Marno Wolters was een jaar of tien toen een van de cavia's ziek was. Het diertje zat ineengedoken in een hoek van zijn hok. Marno liep naar zijn moeder.

"Geef 'm maar een kwart aspirientje," zei ze. Hij stopte het medicijn in de keel van de cavia en de volgende dag was het beestje beter.

"Hé, dacht ik, je kunt dieren beter maken. Vanaf dat moment wilde ik dierenarts worden."

En dat werd hij. 44 jaar geleden studeerde hij af, ging als assistent bij een dierenarts aan de slag die ook in Artis werkte, en drie maanden later liep hij zelf met een ­stethoscoop om zijn nek en een dokterstas vol flesjes door de dierentuin.

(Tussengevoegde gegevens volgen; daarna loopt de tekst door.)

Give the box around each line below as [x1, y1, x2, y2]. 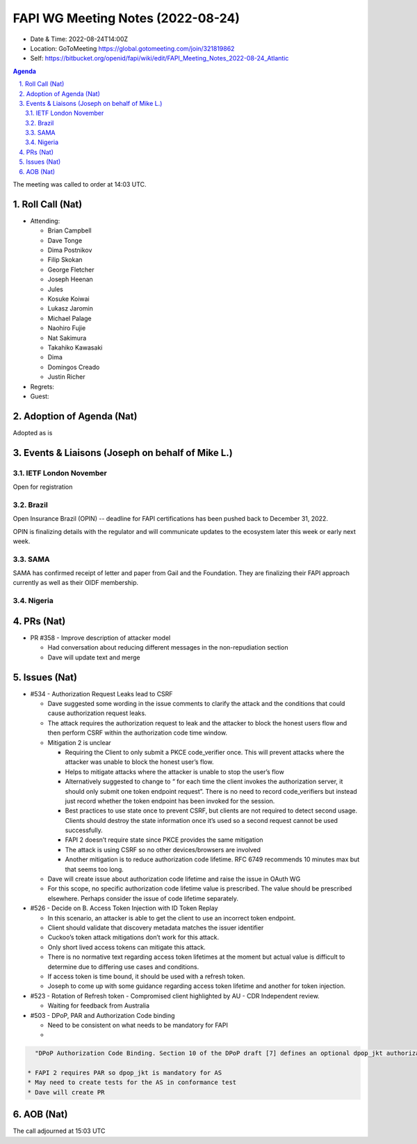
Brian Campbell [47, 226, 92, 235]
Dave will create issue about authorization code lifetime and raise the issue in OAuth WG [47, 875, 301, 884]
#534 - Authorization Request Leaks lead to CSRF [30, 689, 173, 698]
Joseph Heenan [47, 275, 93, 283]
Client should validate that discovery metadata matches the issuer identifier [47, 923, 264, 932]
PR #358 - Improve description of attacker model [30, 634, 171, 642]
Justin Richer [47, 373, 85, 381]
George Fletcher [47, 265, 95, 274]
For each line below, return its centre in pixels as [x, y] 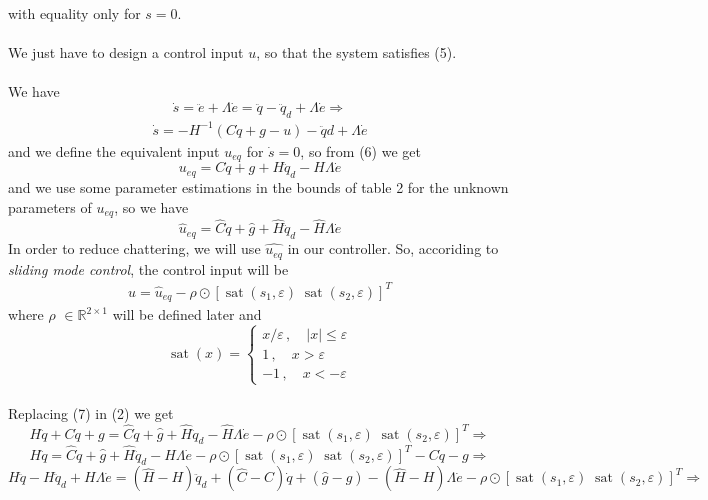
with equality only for [74, 13]
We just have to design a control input [126, 52]
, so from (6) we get [360, 150]
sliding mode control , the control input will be [148, 268]
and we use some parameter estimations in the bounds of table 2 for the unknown [258, 186]
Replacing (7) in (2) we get [91, 412]
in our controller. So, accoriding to [393, 248]
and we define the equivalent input [114, 150]
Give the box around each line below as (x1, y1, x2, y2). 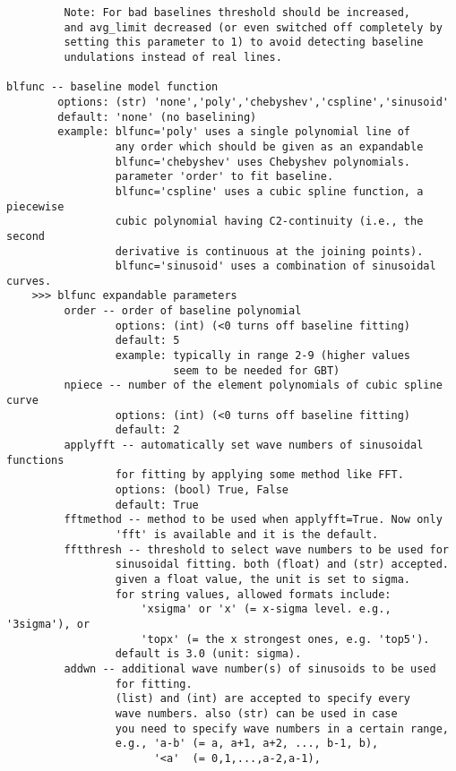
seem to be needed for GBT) (173, 364, 340, 377)
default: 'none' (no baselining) (57, 110, 257, 124)
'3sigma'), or (6, 617, 90, 630)
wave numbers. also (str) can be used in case (115, 707, 398, 720)
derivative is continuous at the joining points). (115, 244, 424, 258)
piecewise (6, 200, 65, 213)
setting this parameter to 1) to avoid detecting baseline (64, 36, 424, 49)
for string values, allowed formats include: (115, 587, 391, 601)
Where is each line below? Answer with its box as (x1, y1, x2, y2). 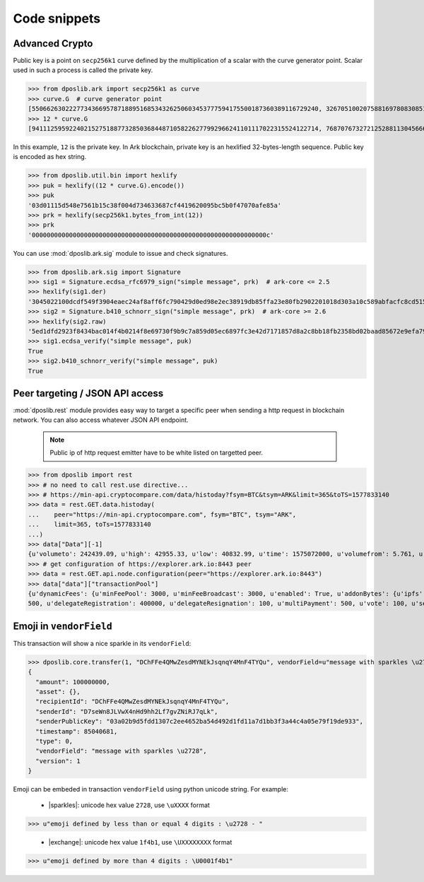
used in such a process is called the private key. (13, 66, 153, 74)
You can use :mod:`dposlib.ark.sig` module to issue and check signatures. (13, 249, 229, 257)
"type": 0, (35, 737, 73, 745)
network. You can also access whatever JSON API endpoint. (13, 416, 189, 424)
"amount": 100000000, (35, 678, 111, 686)
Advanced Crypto (13, 37, 93, 49)
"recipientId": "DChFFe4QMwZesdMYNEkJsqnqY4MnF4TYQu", (35, 698, 230, 706)
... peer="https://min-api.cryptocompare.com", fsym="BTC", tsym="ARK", (28, 510, 297, 519)
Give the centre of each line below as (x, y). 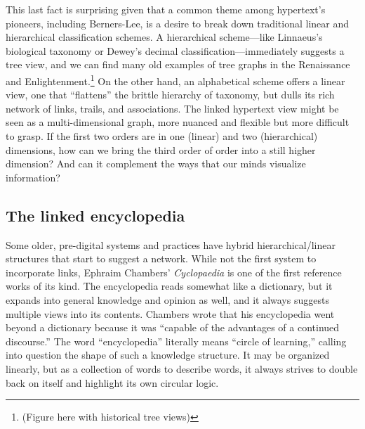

Na een onderbreking is Wolters alweer 27 jaar (parttime) werkzaam in Artis als dierenarts. Daar zit hij vandaag op een terras, hij groet de verzorgers die met de kamelen bezig zijn. Wolters komt rechtstreeks van de Dierenkliniek Europaplein, waar hij net nog een kleine operatie uitvoerde. Daarnaast is hij als dierenarts ook nog werkzaam bij Stichting AAP, en vogel- en zoogdierenopvang De Toevlucht.

Goliathkikkers als lokkertje
Op 21 september kreeg Marno Wolters de Frans Banninck Cocq Penning: een onderscheiding voor een persoon die zich ten minste twaalf jaar bijzonder verdienstelijk heeft gemaakt voor Amsterdam.

"Ik was flabbergasted, wist nergens van. Ik was op een middag in Artis aan het werk toen het hoofd van de afdeling Koudbloedigen naar me toe kwam. Een particulier had twee goliathkikkers waar hij vanaf wilde. Artis had ­interesse - of ik mee wilde om te gaan kijken. Waarom dat nu moest, vroeg ik. Omdat ze anders misschien wel op Marktplaats gezet zouden worden of zo. Ik was geïrriteerd, het was vrijdagmiddag, ik moest nog naar een geit kijken, en naar een Maleise bonte marter in het Kleine Zoogdierenhuis die niet lekker was."

De kikkers bleken lokkikkers te zijn. Wolters werd meegenomen naar de ambtswoning van de burgemeester aan de Herengracht. Daar zag hij familie en bekenden van ­onder meer de vogelopvang en Stichting AAP en Artis.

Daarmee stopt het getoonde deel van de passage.